# Brief:
Could you copy exactly the lines below from the one with "07.08 В Ивановской области за неделю" to the one with "BREZA FANTAZİ RENK – 3894", inclusive, leaving out any pictures?
══════
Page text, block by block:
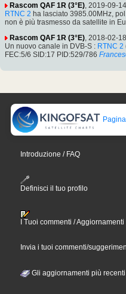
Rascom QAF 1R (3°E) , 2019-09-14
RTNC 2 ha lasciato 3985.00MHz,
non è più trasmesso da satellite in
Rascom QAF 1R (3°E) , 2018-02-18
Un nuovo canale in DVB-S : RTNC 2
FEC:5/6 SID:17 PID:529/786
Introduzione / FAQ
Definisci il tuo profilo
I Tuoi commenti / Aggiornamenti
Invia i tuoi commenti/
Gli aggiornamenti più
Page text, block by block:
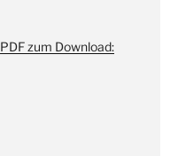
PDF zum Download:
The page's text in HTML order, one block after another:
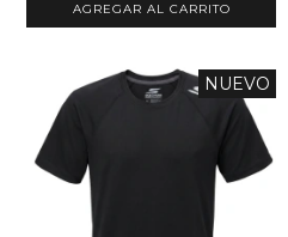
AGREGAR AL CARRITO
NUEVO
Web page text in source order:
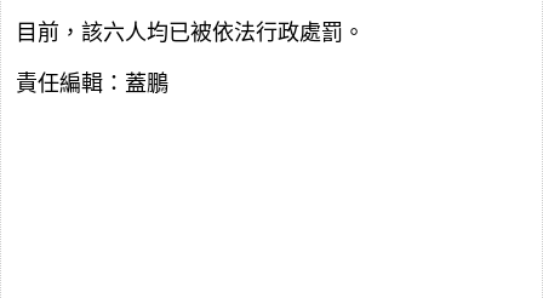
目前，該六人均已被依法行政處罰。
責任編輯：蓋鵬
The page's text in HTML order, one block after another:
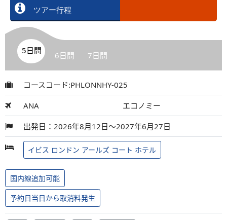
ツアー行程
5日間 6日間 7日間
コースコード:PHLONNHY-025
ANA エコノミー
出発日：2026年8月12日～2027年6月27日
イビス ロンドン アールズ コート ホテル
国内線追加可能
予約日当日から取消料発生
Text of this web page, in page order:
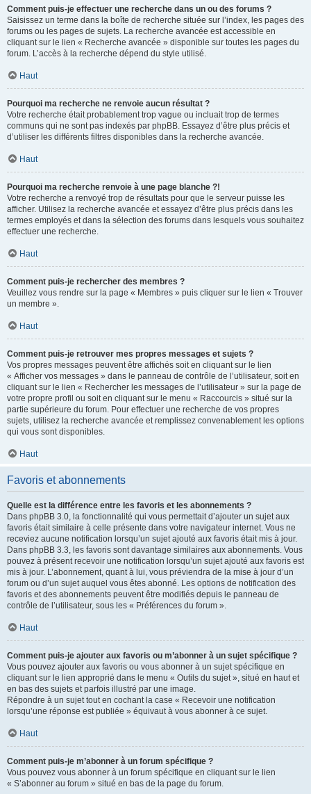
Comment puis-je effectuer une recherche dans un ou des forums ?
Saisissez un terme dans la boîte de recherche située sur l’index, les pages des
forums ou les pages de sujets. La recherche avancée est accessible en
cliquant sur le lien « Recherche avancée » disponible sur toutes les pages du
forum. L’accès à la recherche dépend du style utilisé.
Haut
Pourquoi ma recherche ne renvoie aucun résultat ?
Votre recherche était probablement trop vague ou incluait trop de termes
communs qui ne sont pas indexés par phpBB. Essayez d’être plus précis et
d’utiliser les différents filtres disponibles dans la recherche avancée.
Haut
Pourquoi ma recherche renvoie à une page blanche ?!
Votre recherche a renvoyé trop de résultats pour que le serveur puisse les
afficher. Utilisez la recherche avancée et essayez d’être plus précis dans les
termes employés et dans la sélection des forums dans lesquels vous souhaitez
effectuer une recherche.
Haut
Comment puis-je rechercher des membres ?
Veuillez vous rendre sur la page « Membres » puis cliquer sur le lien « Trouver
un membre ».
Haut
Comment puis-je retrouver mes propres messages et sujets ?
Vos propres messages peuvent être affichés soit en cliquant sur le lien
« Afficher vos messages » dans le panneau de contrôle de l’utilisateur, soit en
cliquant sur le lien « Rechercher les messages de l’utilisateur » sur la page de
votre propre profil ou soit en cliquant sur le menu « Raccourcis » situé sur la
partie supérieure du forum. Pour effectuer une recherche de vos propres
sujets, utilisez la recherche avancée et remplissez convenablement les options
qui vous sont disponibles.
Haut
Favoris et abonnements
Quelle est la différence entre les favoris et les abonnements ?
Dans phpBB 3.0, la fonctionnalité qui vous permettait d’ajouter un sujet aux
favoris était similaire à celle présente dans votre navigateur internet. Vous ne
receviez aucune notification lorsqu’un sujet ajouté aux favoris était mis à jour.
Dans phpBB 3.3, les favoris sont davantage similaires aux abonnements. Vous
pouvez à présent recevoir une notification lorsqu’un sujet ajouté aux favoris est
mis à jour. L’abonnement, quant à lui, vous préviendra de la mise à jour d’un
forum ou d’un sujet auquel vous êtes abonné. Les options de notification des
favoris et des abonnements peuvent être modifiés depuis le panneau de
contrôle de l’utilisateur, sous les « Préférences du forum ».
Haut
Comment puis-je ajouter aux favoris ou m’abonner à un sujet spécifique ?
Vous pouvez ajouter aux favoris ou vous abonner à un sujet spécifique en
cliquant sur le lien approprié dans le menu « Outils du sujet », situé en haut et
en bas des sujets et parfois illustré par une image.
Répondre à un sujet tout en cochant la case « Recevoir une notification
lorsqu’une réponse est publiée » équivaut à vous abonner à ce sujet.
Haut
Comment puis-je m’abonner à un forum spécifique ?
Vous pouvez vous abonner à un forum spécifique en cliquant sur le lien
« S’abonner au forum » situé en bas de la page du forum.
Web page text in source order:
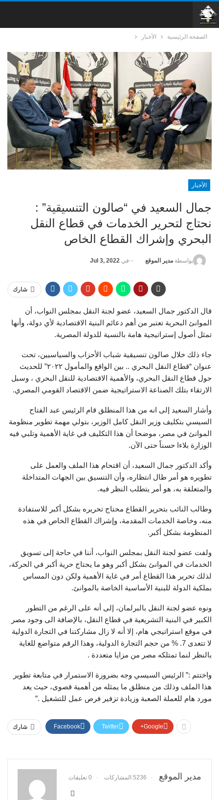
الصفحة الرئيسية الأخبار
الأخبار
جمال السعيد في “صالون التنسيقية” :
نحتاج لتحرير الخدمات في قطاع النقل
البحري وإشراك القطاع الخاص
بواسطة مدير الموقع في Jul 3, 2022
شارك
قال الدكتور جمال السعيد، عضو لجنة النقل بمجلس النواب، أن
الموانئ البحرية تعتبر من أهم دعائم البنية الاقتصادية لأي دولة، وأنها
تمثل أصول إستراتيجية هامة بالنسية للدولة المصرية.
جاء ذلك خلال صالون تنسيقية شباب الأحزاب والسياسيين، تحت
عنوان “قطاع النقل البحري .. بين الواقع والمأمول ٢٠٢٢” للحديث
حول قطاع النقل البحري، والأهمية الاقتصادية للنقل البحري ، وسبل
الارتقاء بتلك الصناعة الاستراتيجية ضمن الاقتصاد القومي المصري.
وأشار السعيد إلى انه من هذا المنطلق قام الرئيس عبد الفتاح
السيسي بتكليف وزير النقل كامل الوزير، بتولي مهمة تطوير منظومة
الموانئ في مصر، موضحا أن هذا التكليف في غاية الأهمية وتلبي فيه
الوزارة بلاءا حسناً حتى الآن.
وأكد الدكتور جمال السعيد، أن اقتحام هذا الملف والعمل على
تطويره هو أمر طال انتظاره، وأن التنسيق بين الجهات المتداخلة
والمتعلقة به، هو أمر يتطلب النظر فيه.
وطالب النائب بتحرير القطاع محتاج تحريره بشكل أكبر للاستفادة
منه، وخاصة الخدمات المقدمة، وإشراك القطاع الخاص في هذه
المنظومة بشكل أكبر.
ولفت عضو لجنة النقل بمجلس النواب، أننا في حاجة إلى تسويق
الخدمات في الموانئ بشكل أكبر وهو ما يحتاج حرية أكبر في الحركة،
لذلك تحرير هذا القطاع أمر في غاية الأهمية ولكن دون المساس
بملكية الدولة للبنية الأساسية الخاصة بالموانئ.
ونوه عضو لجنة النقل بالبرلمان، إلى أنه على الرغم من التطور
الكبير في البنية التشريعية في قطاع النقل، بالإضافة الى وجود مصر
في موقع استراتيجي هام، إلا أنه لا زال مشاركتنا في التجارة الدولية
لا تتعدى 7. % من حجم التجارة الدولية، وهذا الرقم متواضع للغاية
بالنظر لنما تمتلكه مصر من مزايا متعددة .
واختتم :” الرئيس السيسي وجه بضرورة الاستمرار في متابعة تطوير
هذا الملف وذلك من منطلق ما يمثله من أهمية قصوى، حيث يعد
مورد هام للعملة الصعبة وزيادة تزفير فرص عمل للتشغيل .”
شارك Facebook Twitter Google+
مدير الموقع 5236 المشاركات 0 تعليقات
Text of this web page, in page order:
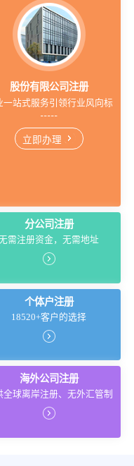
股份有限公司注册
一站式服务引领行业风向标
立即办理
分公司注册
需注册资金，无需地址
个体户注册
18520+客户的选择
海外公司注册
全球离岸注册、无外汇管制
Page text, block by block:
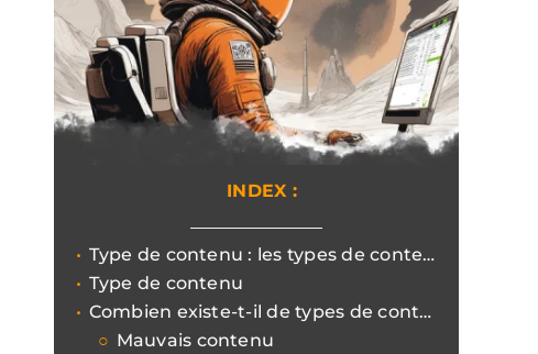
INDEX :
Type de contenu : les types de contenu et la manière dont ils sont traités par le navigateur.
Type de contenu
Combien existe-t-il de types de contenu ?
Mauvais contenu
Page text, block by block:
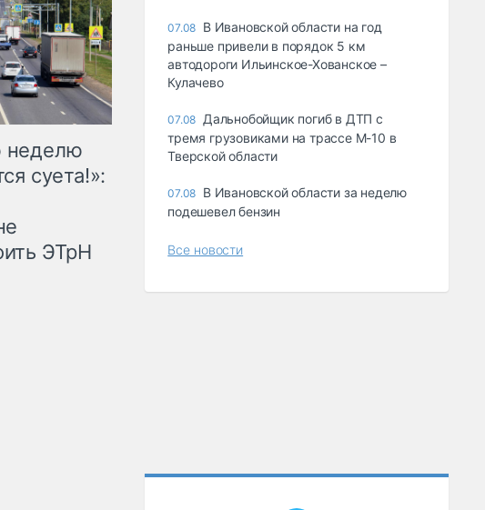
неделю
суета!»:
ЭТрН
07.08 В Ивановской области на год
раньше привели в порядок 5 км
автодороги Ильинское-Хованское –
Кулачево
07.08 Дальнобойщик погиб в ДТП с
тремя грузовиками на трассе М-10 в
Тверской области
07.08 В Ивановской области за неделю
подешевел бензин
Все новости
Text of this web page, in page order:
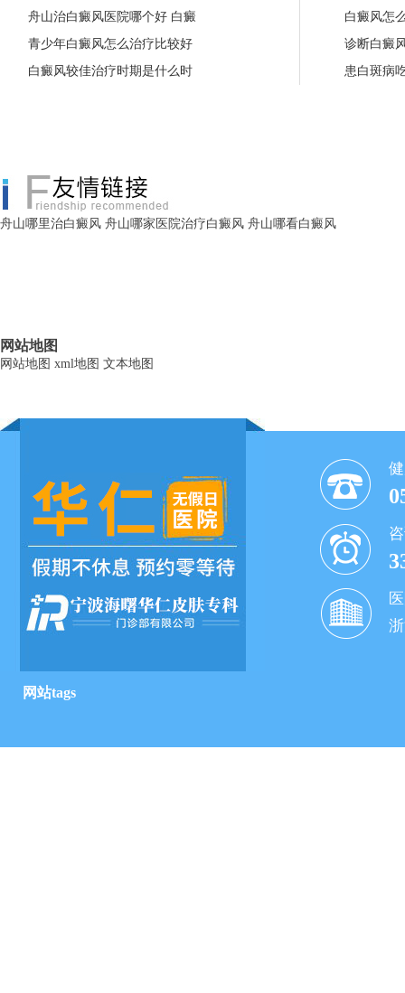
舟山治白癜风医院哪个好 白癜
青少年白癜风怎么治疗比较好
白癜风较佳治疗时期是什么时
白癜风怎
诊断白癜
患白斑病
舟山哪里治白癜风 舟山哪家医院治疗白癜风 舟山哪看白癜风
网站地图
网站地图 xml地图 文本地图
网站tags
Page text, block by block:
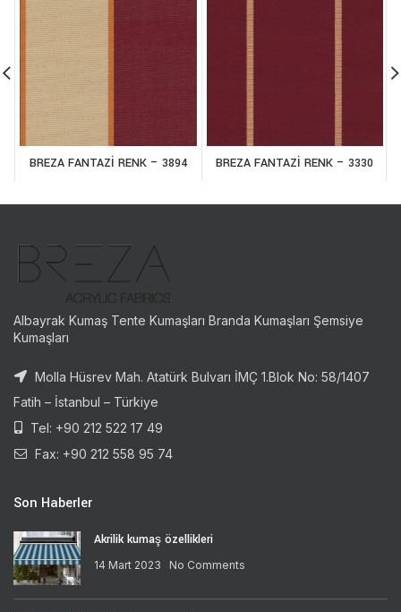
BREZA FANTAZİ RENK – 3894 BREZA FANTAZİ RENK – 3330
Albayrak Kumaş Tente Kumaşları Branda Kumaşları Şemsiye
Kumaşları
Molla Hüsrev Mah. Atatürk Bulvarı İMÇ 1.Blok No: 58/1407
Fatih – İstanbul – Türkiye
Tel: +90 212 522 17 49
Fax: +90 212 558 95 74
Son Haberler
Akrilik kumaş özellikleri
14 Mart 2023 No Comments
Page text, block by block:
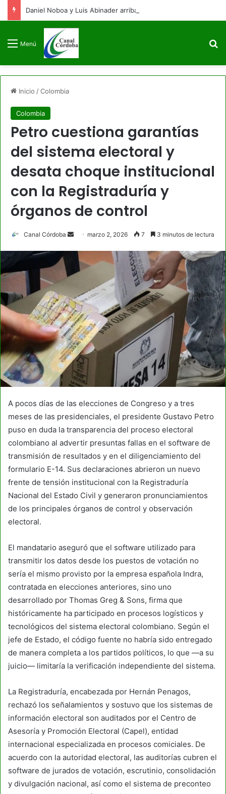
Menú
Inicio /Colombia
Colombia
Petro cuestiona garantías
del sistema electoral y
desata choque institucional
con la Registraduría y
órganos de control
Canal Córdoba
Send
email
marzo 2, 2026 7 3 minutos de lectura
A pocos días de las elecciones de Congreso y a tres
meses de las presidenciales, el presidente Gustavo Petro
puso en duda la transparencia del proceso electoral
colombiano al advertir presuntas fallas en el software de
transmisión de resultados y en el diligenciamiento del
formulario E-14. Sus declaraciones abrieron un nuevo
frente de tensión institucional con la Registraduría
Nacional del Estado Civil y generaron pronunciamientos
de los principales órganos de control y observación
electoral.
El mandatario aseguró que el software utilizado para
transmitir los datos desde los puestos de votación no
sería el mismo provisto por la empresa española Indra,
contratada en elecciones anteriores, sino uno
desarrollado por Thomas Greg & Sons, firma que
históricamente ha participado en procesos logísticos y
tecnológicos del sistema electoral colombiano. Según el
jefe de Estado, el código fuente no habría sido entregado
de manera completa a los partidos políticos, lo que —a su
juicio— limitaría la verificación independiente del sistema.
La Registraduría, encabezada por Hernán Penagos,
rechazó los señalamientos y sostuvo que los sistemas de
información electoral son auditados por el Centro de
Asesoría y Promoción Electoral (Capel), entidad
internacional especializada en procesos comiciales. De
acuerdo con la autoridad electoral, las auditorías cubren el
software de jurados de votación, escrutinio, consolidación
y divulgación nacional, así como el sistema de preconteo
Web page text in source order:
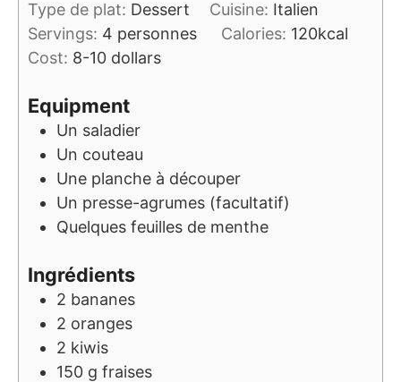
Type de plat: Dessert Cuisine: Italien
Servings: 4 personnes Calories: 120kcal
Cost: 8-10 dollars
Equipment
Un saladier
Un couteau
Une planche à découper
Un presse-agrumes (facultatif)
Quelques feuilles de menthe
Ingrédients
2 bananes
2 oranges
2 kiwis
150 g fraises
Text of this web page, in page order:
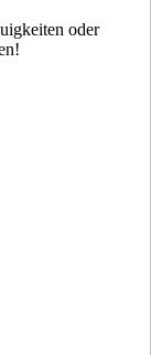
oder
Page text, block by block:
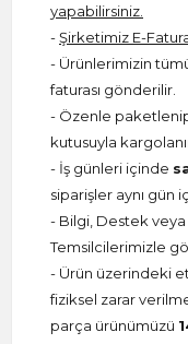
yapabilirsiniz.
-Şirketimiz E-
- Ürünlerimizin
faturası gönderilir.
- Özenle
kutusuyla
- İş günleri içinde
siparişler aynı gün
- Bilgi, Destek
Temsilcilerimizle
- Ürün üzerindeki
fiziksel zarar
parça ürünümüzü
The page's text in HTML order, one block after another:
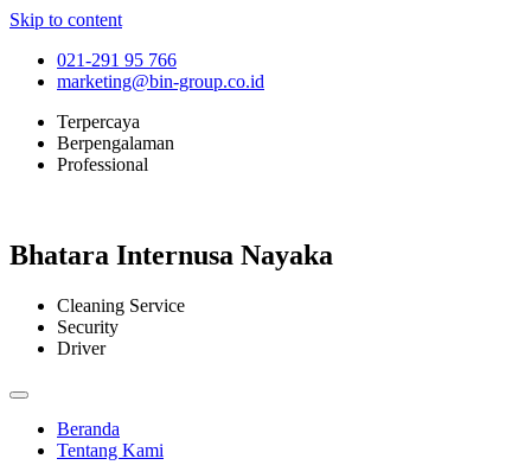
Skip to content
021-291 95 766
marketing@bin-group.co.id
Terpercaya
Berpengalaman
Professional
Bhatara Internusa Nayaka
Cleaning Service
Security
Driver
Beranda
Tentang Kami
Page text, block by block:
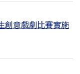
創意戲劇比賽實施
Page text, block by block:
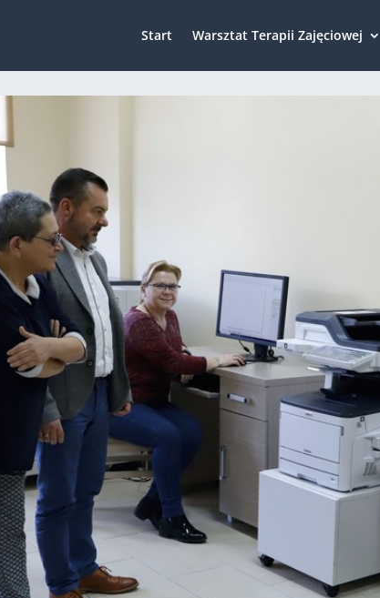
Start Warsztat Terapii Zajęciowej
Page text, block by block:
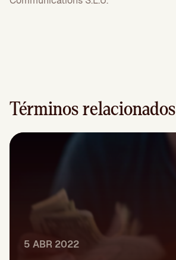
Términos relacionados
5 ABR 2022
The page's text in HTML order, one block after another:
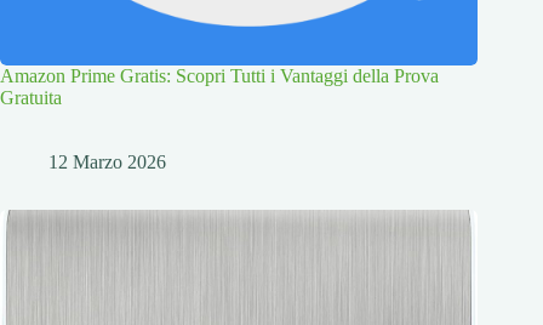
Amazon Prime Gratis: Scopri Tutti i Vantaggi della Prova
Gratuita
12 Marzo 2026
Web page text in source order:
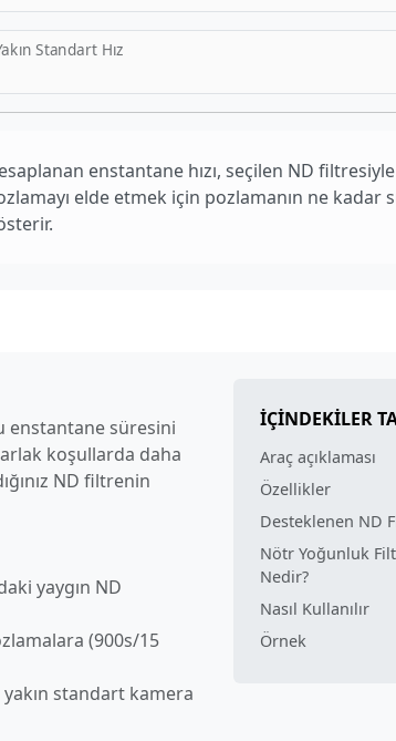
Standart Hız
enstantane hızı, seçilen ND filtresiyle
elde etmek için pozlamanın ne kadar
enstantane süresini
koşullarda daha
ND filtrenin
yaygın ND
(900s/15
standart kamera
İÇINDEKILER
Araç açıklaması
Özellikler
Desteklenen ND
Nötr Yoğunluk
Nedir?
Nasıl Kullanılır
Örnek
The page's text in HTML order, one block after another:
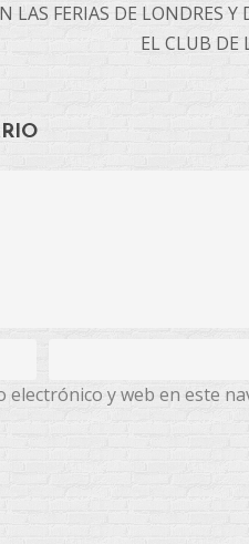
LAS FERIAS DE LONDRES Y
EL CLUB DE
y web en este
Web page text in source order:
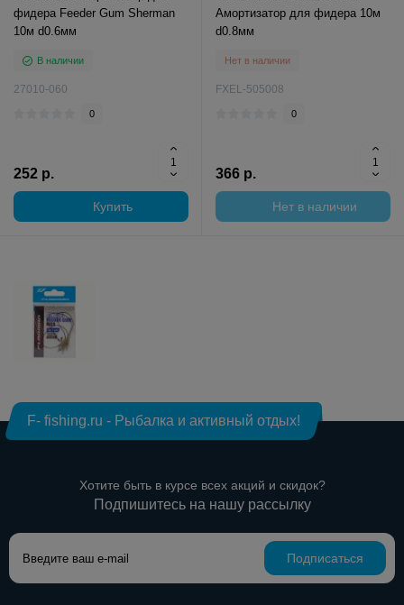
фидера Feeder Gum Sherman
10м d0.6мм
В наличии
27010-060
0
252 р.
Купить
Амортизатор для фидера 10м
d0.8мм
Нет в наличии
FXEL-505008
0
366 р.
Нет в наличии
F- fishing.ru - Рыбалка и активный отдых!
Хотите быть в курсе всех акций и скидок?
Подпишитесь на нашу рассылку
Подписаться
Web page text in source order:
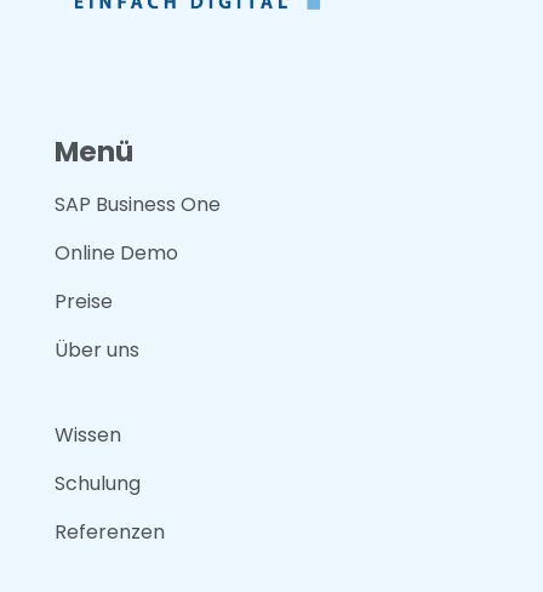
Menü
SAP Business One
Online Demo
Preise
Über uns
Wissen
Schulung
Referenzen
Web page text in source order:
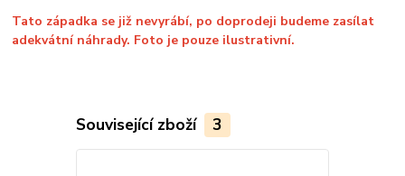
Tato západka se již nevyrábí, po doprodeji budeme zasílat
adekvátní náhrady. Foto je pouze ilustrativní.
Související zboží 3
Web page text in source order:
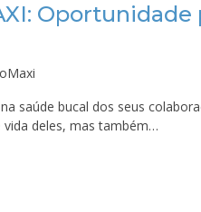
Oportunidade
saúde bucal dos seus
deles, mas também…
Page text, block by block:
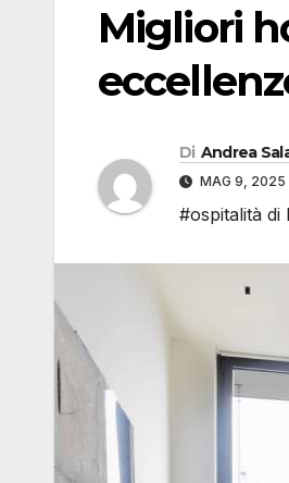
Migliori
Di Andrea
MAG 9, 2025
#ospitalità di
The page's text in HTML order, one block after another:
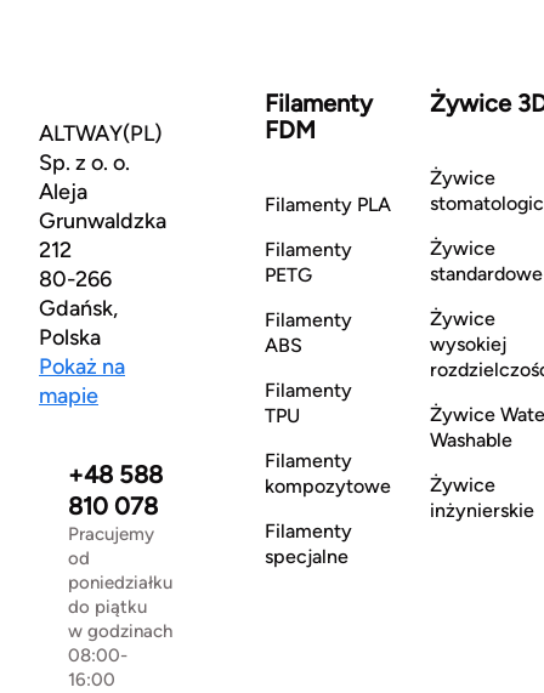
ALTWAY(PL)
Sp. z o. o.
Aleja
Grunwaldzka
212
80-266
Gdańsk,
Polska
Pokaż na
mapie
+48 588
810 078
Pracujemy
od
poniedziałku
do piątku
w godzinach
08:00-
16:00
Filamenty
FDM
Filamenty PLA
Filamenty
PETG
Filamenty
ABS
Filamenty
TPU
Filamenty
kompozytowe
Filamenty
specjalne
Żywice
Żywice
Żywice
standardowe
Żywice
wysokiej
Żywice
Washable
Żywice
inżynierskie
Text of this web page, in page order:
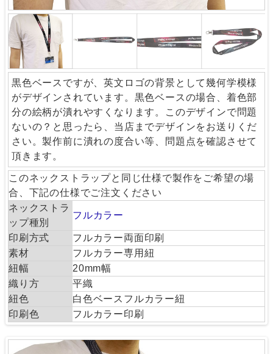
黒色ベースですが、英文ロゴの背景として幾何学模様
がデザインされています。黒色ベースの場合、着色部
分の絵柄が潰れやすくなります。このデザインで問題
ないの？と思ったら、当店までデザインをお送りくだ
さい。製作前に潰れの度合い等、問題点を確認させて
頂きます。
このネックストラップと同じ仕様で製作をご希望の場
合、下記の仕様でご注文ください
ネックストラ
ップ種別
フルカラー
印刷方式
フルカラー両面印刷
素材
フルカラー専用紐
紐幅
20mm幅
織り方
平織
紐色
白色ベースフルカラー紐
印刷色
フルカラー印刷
══════
# Response to the task:
07.08 В Ивановской области за неделю
подешевел бензин
Все новости
Text of this web page, in page order:
舟山治白癜风医院哪个好 白癜
青少年白癜风怎么治疗比较好
白癜风较佳治疗时期是什么时
白癜风怎
诊断白癜
患白斑病
舟山哪里治白癜风 舟山哪家医院治疗白癜风 舟山哪看白癜风
网站地图
网站地图 xml地图 文本地图
网站tags
Page text, block by block:
BREZA FANTAZİ RENK – 3894 BREZA FANTAZİ RENK – 3330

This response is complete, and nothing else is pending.